February 11, 2021 updated by: Dileep Kumar, Aga Khan University

Isoflurane Versus Combination Of Propofol With Isoflurane For Removal Of Laryngeal Mask Airway In Children

The study will be done in paediatric patients by comparing two different techniques of Laryngeal Mask Airway (LMA) removal under deep anesthetic plane.

The both study techniques will be compared for safe LMA removal on the basis of adverse airway events and emergence time duration and recovery room stay timing.

Study Overview

Detailed Description

  • Study will be start after confirming the approval of institutional ethical review committee and after fulfilling the study inclusion criteria. The detailed study protocol will be explain to the parent/guardian and written & informed consent will be taking on his/her will.
  • Inclusion Criteria

    • Age between 2 to 10 years,
    • American Society of Anaesthesiologists (ASA) physical status I & II,
    • Patient is not contraindicated to Laryngeal Mask Airway insertion,
    • Elective below umbilical general surgical procedures
    • patient is planned for general anesthesia with spontaneous breathing.
  • Fifty patients will participate in both study groups.
  • All patients will be premedicated with oral midazolam 0.3mg/kg, 45 to 60 minutes prior to induction.
  • After arrival of patients in operating room, routine anesthesia monitoring will be applied and baseline blood pressure, heart rate, respiratory rate and oxygen saturation will be recorded.
  • Patient will be induced with anesthetic induction inhalational agent (sleeping drug) sevoflurane 8% with oxygen by pediatric anesthesia circle system. The sevoflurane concentration will be adjusted to 3% to 4% once the adequate depth of anesthesia achieved, as evident by jaw relaxation and tolerance of an oral airway.
  • The LMA will be placed after the insertion of intravenous line.
  • The LMA size will be determined as per manufacturer's recommendation; which suggest 1.5 LMA size for 5-10 kg, size 2 for 10-20 kg and size 2.5 for 20-30 kg.
  • The anesthesia will be maintained with isoflurane in 60% nitrous oxide and 40% oxygen. Patients will be ventilated by spontaneous mode by 'Mapleson F anesthesia circuit' and for above 25 Kg patient, the circle system will be used.
  • Caudal analgesia was standardised in both study groups.
  • Prior to LMA removal in group-I, isoflurane MAC awake (MAC less than 0.5) will be achieved in expiratory gases with 60% nitrous oxide and 40% oxygen.

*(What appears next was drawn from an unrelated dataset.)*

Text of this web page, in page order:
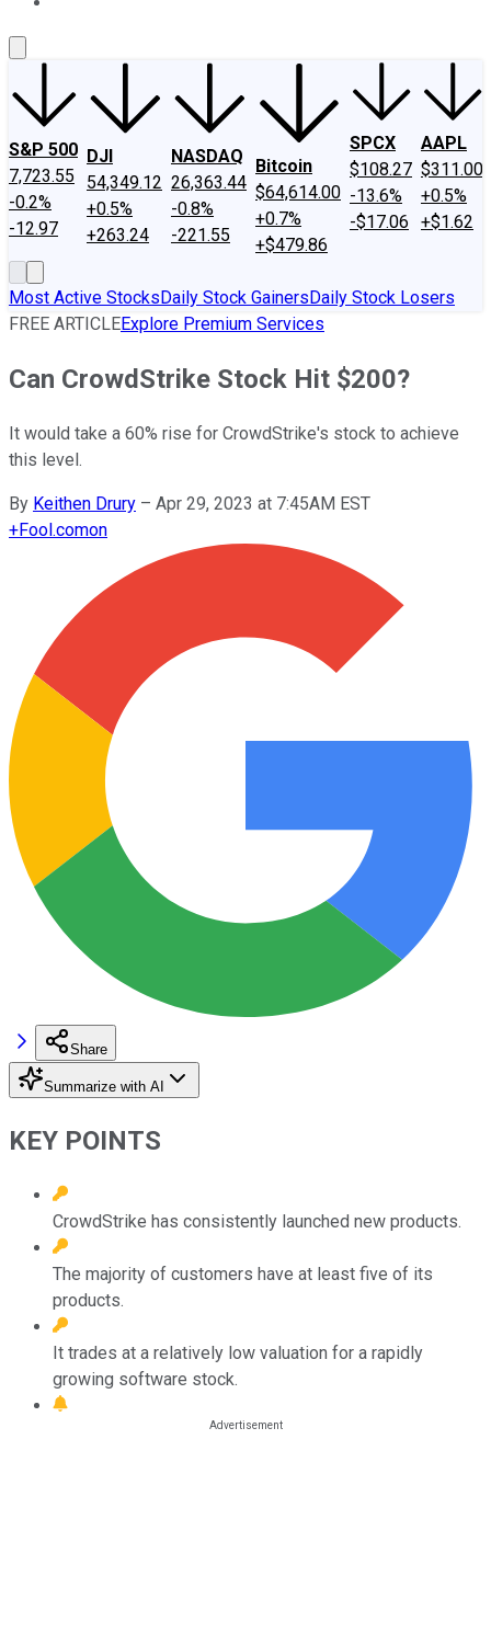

Propofol 1 mg/Kg will be combined with Isoflurane MAC awake and LMA will be removed after 20 seconds of propofol administration in group-I.

The group-II LMA will removed at end expiratory isoflurane MAC of 1.2% with 60% nitrous oxide and 40% oxygen. In both groups; LMA will be removed with inflated cuff, throat was suctioned and patients were turned into lateral recovery position.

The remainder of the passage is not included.